Source records:

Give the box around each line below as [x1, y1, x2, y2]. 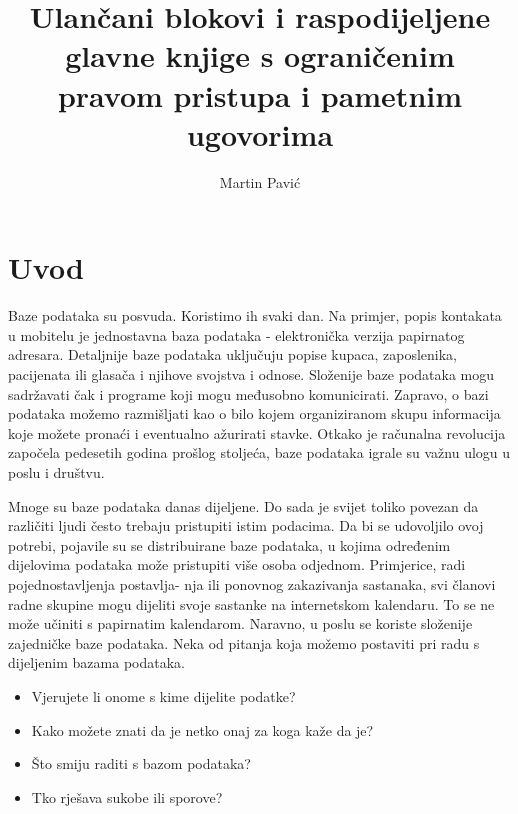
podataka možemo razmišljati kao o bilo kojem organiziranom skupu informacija [8, 403, 501, 424]
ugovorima [186, 113, 334, 154]
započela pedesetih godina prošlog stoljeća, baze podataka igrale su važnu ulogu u [8, 442, 511, 463]
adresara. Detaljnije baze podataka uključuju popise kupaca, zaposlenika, [8, 344, 457, 365]
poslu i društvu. [8, 461, 105, 482]
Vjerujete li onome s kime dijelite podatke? [31, 685, 296, 706]
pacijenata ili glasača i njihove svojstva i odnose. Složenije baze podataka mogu [8, 364, 495, 384]
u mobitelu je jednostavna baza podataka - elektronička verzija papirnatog [8, 324, 465, 345]

Required work: Take the lines from the one containing "adresara. Detaljnije baze" to the last line of the material above and write them out exactly.

Answer section:
adresara. Detaljnije baze podataka uključuju popise kupaca, zaposlenika, [8, 344, 457, 365]
poslu i društvu. [8, 461, 105, 482]
Vjerujete li onome s kime dijelite podatke? [31, 685, 296, 706]
pacijenata ili glasača i njihove svojstva i odnose. Složenije baze podataka mogu [8, 364, 495, 384]
u mobitelu je jednostavna baza podataka - elektronička verzija papirnatog [8, 324, 465, 345]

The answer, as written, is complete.